The foreign registrant will need to establish a clear audit trail to enable SARS to identify South African sales. The applicable exchange rate will be the rate applicable at the VAT time of supply. Foreign registrants will be allowed to use the rates published by Bloomberg or the European Central Bank. Foreign e-service suppliers will probably have one of three options on how to display “consideration” (value plus VAT) on the face of the invoice, including: (i) displaying the value in foreign currency and the VAT in rand; or (ii) providing an additional document that reflects the VAT in rand; or (iii) using a standard rand invoice. An invoice will have to contain: (i) the name and address of the supplier; (ii) the VAT number of supplier; (iii) a description of the services supplied; and (iv) the invoice number. The words “tax invoice” will not be required to be displayed on the face of the invoice. Compliance with these four requirements will entitle recipients to an input tax deduction, given that other provisions of the VAT Act are complied with.
Foreign e-service VAT registrants will need to account for and pay VAT to SARS in respect of all VAT on invoices paid in a specific tax period. Payment will have to be effected in rand. Price advertisements will have to contain a statement that VAT at the standard rate of 14% is added to prices quoted where the supply is subject to South African VAT.

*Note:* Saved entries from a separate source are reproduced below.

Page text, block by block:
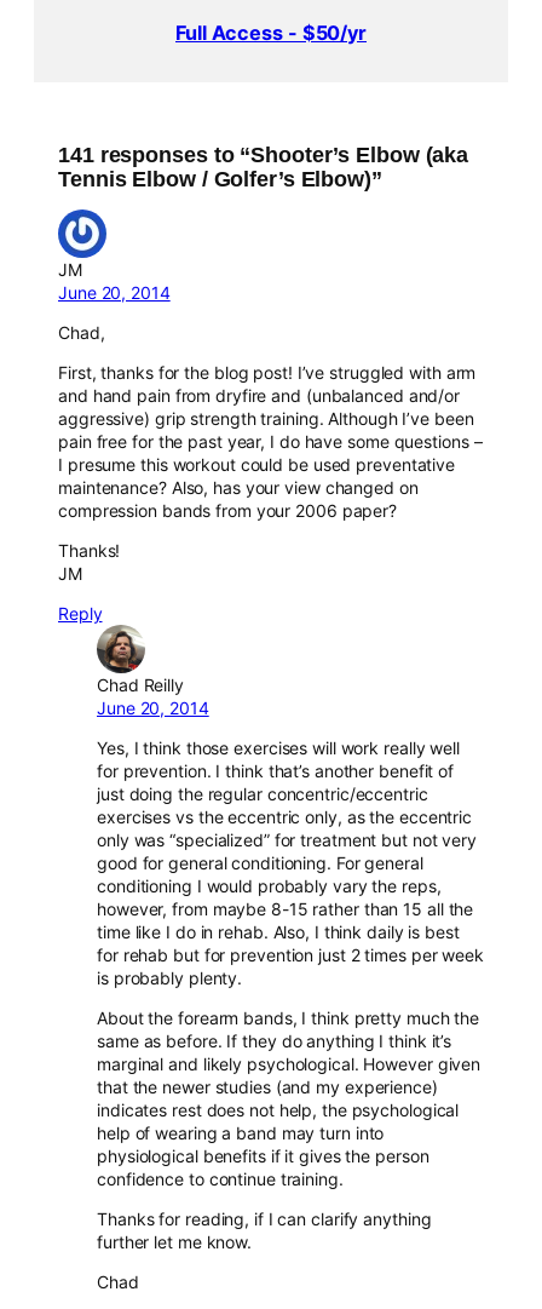
Full Access - $50/yr
141 responses to “Shooter’s Elbow (aka
Tennis Elbow / Golfer’s Elbow)”
JM
June 20, 2014
Chad,
First, thanks for the blog post! I’ve struggled with arm
and hand pain from dryfire and (unbalanced and/or
aggressive) grip strength training. Although I’ve been
pain free for the past year, I do have some questions –
I presume this workout could be used preventative
maintenance? Also, has your view changed on
compression bands from your 2006 paper?
Thanks!
JM
Reply
Chad Reilly
June 20, 2014
Yes, I think those exercises will work really well
for prevention. I think that’s another benefit of
just doing the regular concentric/eccentric
exercises vs the eccentric only, as the eccentric
only was “specialized” for treatment but not very
good for general conditioning. For general
conditioning I would probably vary the reps,
however, from maybe 8-15 rather than 15 all the
time like I do in rehab. Also, I think daily is best
for rehab but for prevention just 2 times per week
is probably plenty.
About the forearm bands, I think pretty much the
same as before. If they do anything I think it’s
marginal and likely psychological. However given
that the newer studies (and my experience)
indicates rest does not help, the psychological
help of wearing a band may turn into
physiological benefits if it gives the person
confidence to continue training.
Thanks for reading, if I can clarify anything
further let me know.
Chad
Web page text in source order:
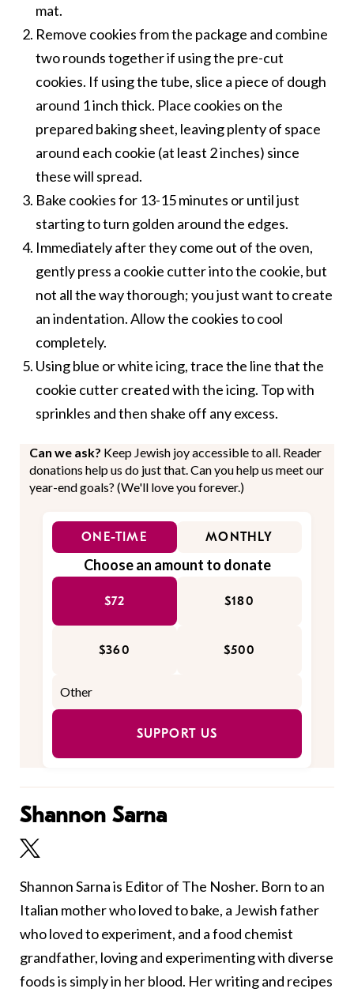
mat.
Remove cookies from the package and combine
two rounds together if using the pre-cut
cookies. If using the tube, slice a piece of dough
around 1 inch thick. Place cookies on the
prepared baking sheet, leaving plenty of space
around each cookie (at least 2 inches) since
these will spread.
Bake cookies for 13-15 minutes or until just
starting to turn golden around the edges.
Immediately after they come out of the oven,
gently press a cookie cutter into the cookie, but
not all the way thorough; you just want to create
an indentation. Allow the cookies to cool
completely.
Using blue or white icing, trace the line that the
cookie cutter created with the icing. Top with
sprinkles and then shake off any excess.
Can we ask? Keep Jewish joy accessible to all. Reader
donations help us do just that. Can you help us meet our
year-end goals? (We'll love you forever.)
ONE-TIME MONTHLY
Choose an amount to donate
$72 $180
$360 $500
SUPPORT US
Shannon Sarna
Shannon Sarna is Editor of The Nosher. Born to an
Italian mother who loved to bake, a Jewish father
who loved to experiment, and a food chemist
grandfather, loving and experimenting with diverse
foods is simply in her blood. Her writing and recipes
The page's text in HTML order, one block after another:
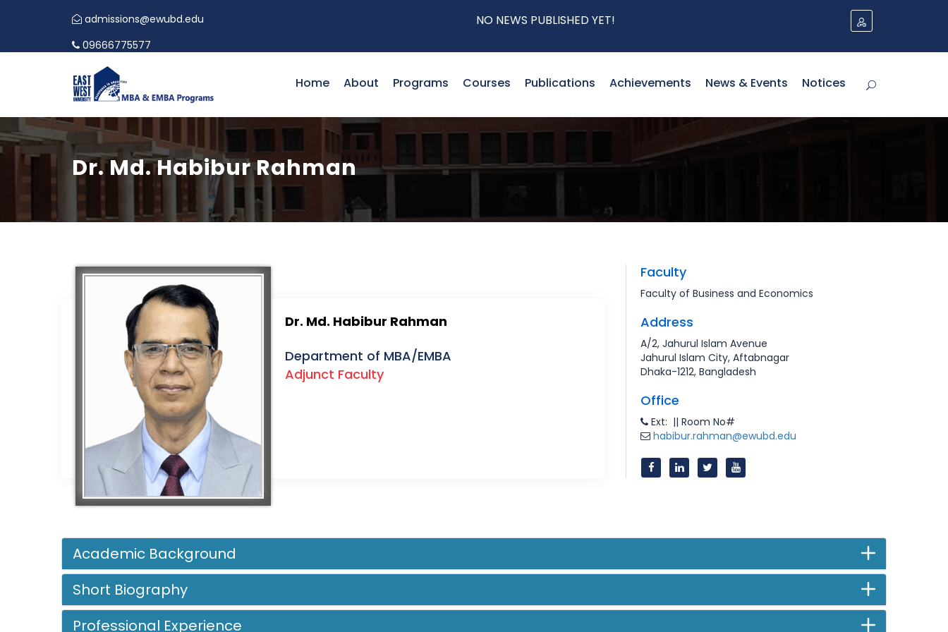
admissions@ewubd.edu
09666775577
NO NEWS PUBLISHED YET!
Home About Programs Courses Publications Achievements News & Events Notices
Dr. Md. Habibur Rahman
Dr. Md. Habibur Rahman
Department of MBA/EMBA
Adjunct Faculty
Faculty
Faculty of Business and Economics
Address
A/2, Jahurul Islam Avenue
Jahurul Islam City, Aftabnagar
Dhaka-1212, Bangladesh
Office
Ext: || Room No#
habibur.rahman@ewubd.edu
Academic Background
Short Biography
Professional Experience
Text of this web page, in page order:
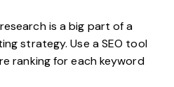
is a big part of a
strategy. Use a SEO tool
ranking for each keyword
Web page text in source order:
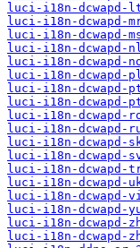
luci-i18n-dcwapd-
luci-i18n-dcwapd-
luci-i18n-dcwapd-
luci-i18n-dcwapd-
luci-i18n-dcwapd-
luci-i18n-dcwapd-
luci-i18n-dcwapd-
luci-i18n-dcwapd-
luci-i18n-dcwapd-
luci-i18n-dcwapd-
luci-i18n-dcwapd-
luci-i18n-dcwapd-
luci-i18n-dcwapd-
luci-i18n-dcwapd-
luci-i18n-dcwapd-
luci-i18n-dcwapd-
luci-i18n-dcwapd-
luci-i18n-dcwapd-
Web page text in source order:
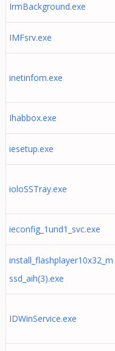
IrmBackground.exe
IMFsrv.exe
inetinfom.exe
Ihabbox.exe
iesetup.exe
ioloSSTray.exe
ieconfig_1und1_svc.exe
install_flashplayer10x32_m
ssd_aih(3).exe
IDWinService.exe
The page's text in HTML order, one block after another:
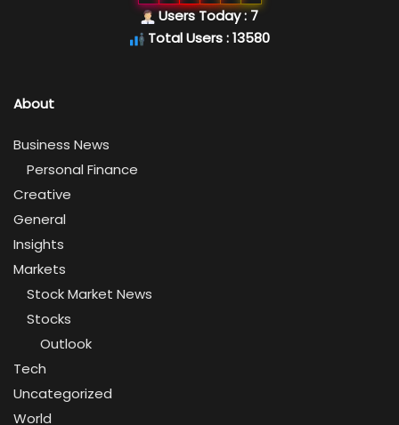
Users Today : 7
Total Users : 13580
About
Business News
Personal Finance
Creative
General
Insights
Markets
Stock Market News
Stocks
Outlook
Tech
Uncategorized
World
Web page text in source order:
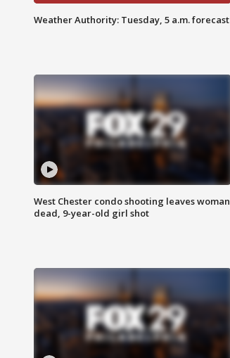
Weather Authority: Tuesday, 5 a.m. forecast
West Chester condo shooting leaves woman
dead, 9-year-old girl shot
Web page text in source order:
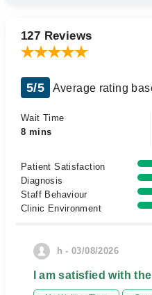
127 Reviews
5/5 Average rating
Wait Time
8 mins
Patient Satisfaction
Diagnosis
Staff Behaviour
Clinic Environment
h - 03/08/2026
I am satisfied with
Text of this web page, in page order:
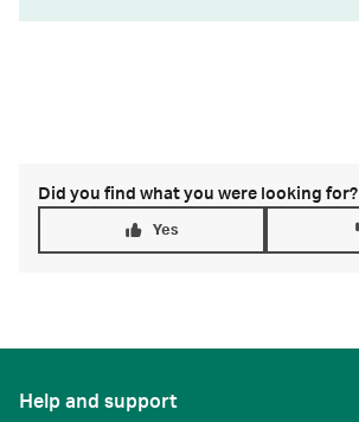
Did you find what you were looking for?
Yes
Help and support
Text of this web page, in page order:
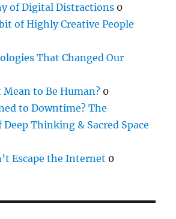
of Digital Distractions 0
of Highly Creative People
That Changed Our
Mean to Be Human? 0
to Downtime? The
Thinking & Sacred Space
Escape the Internet 0
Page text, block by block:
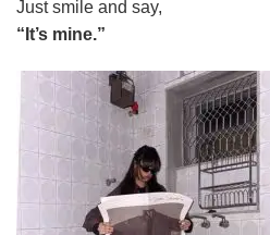
Just smile and say,
“It’s mine.”
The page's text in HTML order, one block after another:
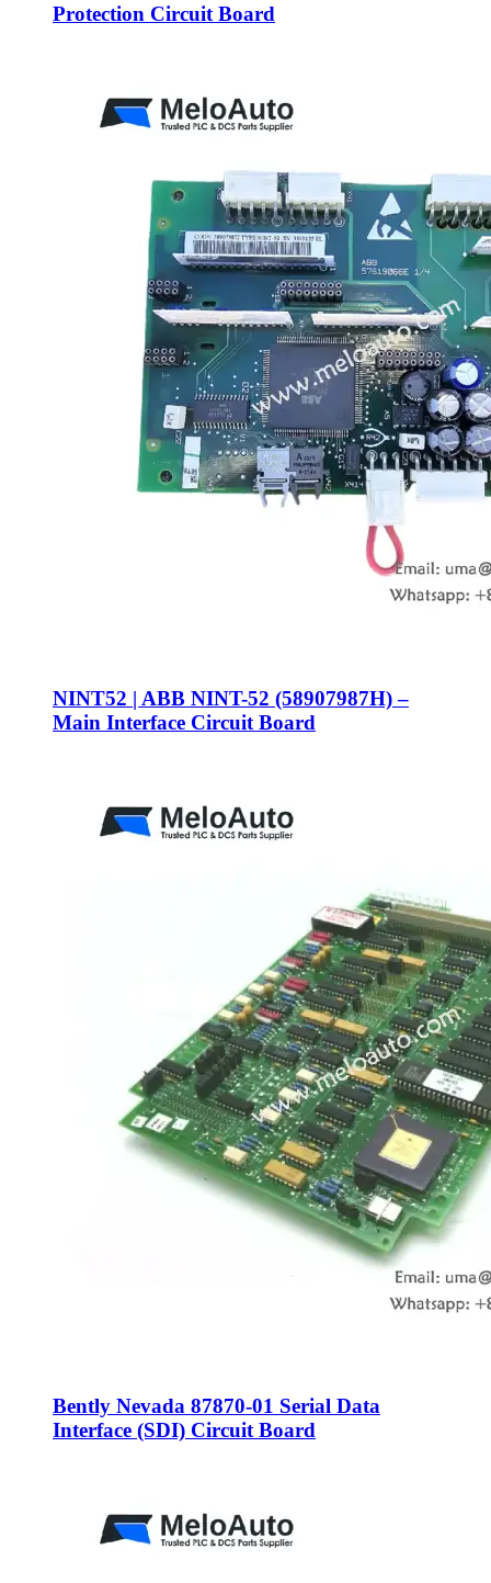
Protection Circuit Board
NINT52 | ABB NINT-52 (58907987H) –
Main Interface Circuit Board
Bently Nevada 87870-01 Serial Data
Interface (SDI) Circuit Board
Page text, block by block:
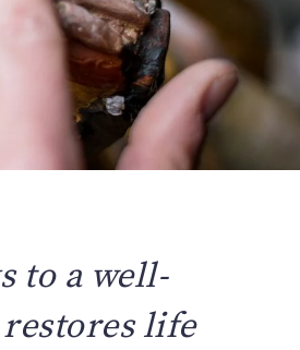
to a well-
life
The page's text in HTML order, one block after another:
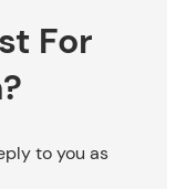
For
to you as
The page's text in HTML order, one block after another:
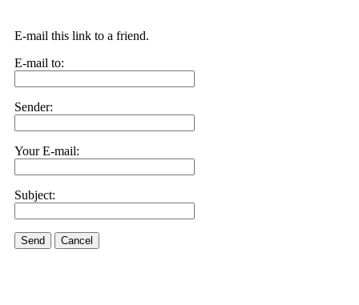
E-mail this link to a friend.
E-mail to:
Sender:
Your E-mail:
Subject:
Send Cancel
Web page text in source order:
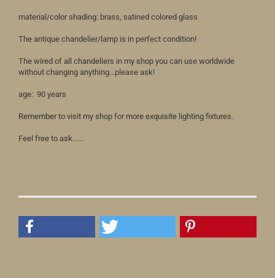
material/color shading: brass, satined colored glass
The antique chandelier/lamp is in perfect condition!
The wired of all chandeliers in my shop you can use worldwide
without changing anything...please ask!
age: 90 years
Remember to visit my shop for more exquisite lighting fixtures.
Feel free to ask......
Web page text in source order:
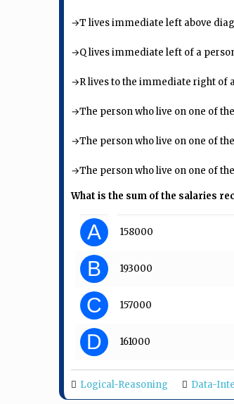
→T lives immediate left above
→Q lives immediate left of a
→R lives to the immediate right of
→The person who live on one of the
→The person who live on one of the
→The person who live on one of the
What is the sum of the salaries
A ₹ 158000
B ₹ 193000
C ₹ 157000
D ₹ 161000
Logical-Reasoning Data-

Foreign e-service VAT registrants will have to obtain formal approval to store records in an export country. SARS will issue prescribed forms in this regard. VAT registration will be done through electronic mail. SARS will guarantee a 72-hour turnaround of VAT registration applications. Foreign e-service providers will not be required to have a South African VAT representative nor would they be required to have a South African bank account. The government does not envisage that SARS will pay VAT refunds as most supplies to foreign e-service suppliers will be subject to the zero rate VAT.
The VAT registration threshold remains at R50,000 and suppliers will be required to account for VAT on a cash basis. Where foreign e-service VAT registrants’ South African VAT activities also include non-e-service activities, they would have to apply the invoice basis to these activities. Vendors would most probably also be allowed to apply for separate VAT registration of these differing activities.
The legislation, regulation and process followed by the Treasury and SARS is a step in the right direction for the South African VAT system and is commended and welcomed.
Ferdie Schneider is tax partner for value-added tax at KPMG.